Monosaccharides, when they are not yet needed, can be stored for later use. They can be converted into energy-rich polysaccharides, particularly, starch in plants and glycogen in animals. In plants, starch is abundant in amyloplasts inside the cells of various plant organs, e.g. fruits, seeds, rhizomes, and tubers. In animals, glycogen is stored in the liver and in the muscle cells.
Common Biological Reactions Involving Sugars
There are various biological reactions that involve sugars. Some of the most common ones are described briefly below.
- Digestion and Absorption
- Pentose Phosphate Pathway
Plants and other photoautotrophs produce glucose by means of photosynthesis. Using carbon dioxide, water, inorganic salts, and light energy (from sunlight) captured by light-absorbing pigments, such as chlorophyll and other accessory pigments to produce carbohydrates (e.g. glucose), water, and oxygen molecules.
Monosaccharides form disaccharides and other polymers by joining together via glycosidic bonds. The process is dehydration because the joining of monosaccharides results in the release of water as a byproduct.
The process wherein complex carbohydrates are degraded into simpler forms, such as glucose, is called saccharification. It entails hydrolysis. In humans and other higher animals, this involves enzymatic action. In the mouth, glucose-containing complex carbohydrates are broken down into simpler forms through the action of salivary amylase. In the small intestine, the digestion of complex carbohydrates is continued.

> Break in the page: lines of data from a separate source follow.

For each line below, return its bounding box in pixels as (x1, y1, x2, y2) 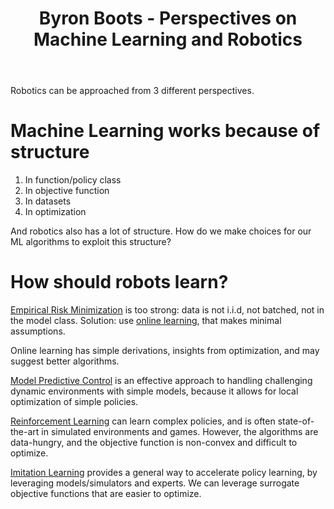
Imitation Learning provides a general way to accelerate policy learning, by (10, 467, 318, 479)
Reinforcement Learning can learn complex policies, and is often (10, 415, 276, 427)
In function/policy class (24, 174, 122, 186)
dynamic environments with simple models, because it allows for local (10, 385, 299, 397)
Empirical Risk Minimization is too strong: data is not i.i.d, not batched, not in (10, 304, 325, 316)
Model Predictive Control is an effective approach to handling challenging (10, 375, 313, 387)
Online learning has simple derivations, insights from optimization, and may (10, 345, 320, 357)
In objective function (24, 185, 110, 197)
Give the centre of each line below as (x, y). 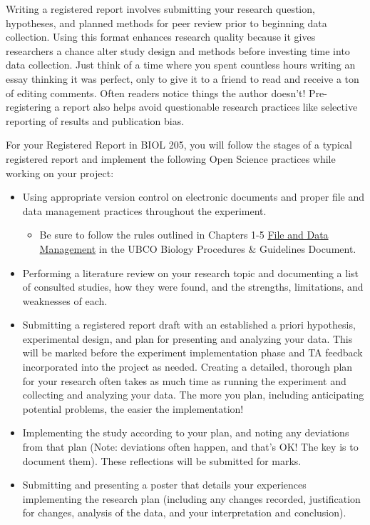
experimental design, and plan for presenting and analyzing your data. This (187, 338)
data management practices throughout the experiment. (144, 210)
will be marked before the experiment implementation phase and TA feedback (192, 352)
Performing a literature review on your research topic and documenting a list (191, 272)
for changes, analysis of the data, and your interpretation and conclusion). (184, 512)
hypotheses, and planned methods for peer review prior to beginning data (166, 22)
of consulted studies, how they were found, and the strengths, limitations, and (193, 287)
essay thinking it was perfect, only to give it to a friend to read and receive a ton (183, 78)

Enzymes such as maltase, lactase, and sucrase break down disaccharides into monosaccharide constituents. Glucosidases are another group of enzymes that catalyze the removal of the terminal glucose from a polysaccharide comprised chiefly of long chains of glucose.
Digestion and Absorption
Monosaccharides from the digested carbohydrates are absorbed by the epithelial cells of the small intestine. The cells take them up from the intestinal lumen through the sodium ion-glucose symport system (via glucose transporters or GluT). GluTs are proteins facilitating the transport of monosaccharides, such as glucose, into the cell. Next, they are released into the capillaries by facilitated diffusion. Cells of tissues take them up from the bloodstream again via GluTs.
When inside the cell, glucose is phosphorylated to trap it inside the cell. As an effect, glucose-6-phosphate may be used in any of the following metabolic pathways:
- Glycolysis, to synthesize chemical energy
- Glycogenesis, where glucose is brought to the liver via the vena portae to be stored as cellular glycogen
- Pentose phosphate pathway to form NADPH for lipid synthesis and pentoses for nucleic acid synthesis
Glycolysis is the initial process of aerobic respiration that occurs in the cytosol. In this metabolic pathway, a series of reactions in the cytosol results in the conversion of a monosaccharide, often glucose, into pyruvate, and the concomitant production of a relatively small amount of high-energy biomolecules, such as ATPs. NADH, an electron-carrying molecule, is also produced. In the presence of oxygen, the process may proceed to the Krebs cycle and oxidative phosphorylation, producing more ATPs. In the absence of oxygen, anaerobic respiration takes place.
Gluconeogenesis seems like the reverse of glycolysis in a way that glucose is converted into pyruvate whereas, in gluconeogenesis, pyruvate is converted into glucose. Glucose is formed from non-carbohydrate precursors (e.g. pyruvate, lactate, glycerol, glucogenic amino acids). Glucose is formed from hydrolyzing glucose-6-phosphate by the enzyme glucose-6-phosphatase. It is then shuttled from the endoplasmic reticulum into the cytoplasm.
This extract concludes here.